(I’m not sure if stack overflow is the right site for your problem, since it is heavily domain-specific)

View your microscope within the terms of a Point Spread Function (PSF). The PSF is the function that describes the image of a point-like light source in the microscope. If you take a single plane from the 3D point spread function, you have the defocussing behaviour for this axial distance. Fold your image with the point spread function image, and you have the defocussed image. This operation is usually called “folding”, “convolution” or “smooth with kernel”.

Of course, you’ll need a point spread function for your microscope, and there are plenty of details to consider – most importantly, the type of optics involved, the numerical aperture, etc. Ask the relevant optical literature. Sibaritas Deconvolution Microscopy seems like a good start.
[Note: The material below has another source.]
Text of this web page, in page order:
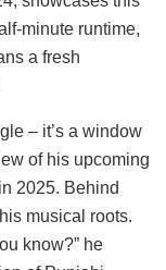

Be aware that, in general, 3D defocussing involves integrating a Bessel function through the phases. You might be able to approximate the behaviour with a Gaussian mask if the axial defocus is within roughly 2 times the lateral resolution of your microscope. This is something like one or two microns on normal microscopes. For larger axial defocusings, you need to compute the integral. I doubt that this is within OpenCV’s scope, so you’d need to pre-compute a defocus function.

My dissertation project rapidSTORM has an implementation for oil objectives, but the code (pixelatedBessel.cpp) is not in opencv.

Especially for high-aperture microscopes, the computations become pretty involved, however – at my lab, we usually preferred to just put a point-like light source (e.g. a quantum dot) on the microscope and let the Z stage do the job.